### Task item
Find the word "plush" below. Copy each line that has it.

### Source material
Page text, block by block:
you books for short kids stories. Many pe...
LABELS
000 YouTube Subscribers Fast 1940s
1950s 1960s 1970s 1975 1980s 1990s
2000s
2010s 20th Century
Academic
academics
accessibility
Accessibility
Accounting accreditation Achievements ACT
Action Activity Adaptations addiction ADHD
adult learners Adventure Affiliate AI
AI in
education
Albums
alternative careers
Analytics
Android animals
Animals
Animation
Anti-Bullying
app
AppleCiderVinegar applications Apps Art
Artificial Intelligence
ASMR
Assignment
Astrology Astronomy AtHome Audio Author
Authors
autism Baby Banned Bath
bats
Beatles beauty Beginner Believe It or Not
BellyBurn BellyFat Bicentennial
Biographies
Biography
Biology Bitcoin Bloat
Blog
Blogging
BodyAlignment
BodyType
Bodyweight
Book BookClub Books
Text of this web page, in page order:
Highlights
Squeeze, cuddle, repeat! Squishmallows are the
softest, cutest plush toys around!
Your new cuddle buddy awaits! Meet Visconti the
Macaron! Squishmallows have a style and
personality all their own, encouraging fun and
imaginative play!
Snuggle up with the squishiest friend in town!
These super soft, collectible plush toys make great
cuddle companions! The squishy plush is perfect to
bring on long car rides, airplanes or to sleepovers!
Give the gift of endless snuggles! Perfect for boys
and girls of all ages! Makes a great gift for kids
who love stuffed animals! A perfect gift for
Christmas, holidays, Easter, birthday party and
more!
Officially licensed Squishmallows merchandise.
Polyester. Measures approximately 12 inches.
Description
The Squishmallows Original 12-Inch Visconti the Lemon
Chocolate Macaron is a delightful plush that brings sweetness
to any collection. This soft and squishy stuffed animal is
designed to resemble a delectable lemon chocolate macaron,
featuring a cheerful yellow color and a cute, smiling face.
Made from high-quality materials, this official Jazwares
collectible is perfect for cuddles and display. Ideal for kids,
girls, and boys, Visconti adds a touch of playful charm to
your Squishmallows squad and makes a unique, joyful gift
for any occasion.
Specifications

### Exercise solution
softest, cutest plush toys around!
These super soft, collectible plush toys make great
cuddle companions! The squishy plush is perfect to
Chocolate Macaron is a delightful plush that brings sweetness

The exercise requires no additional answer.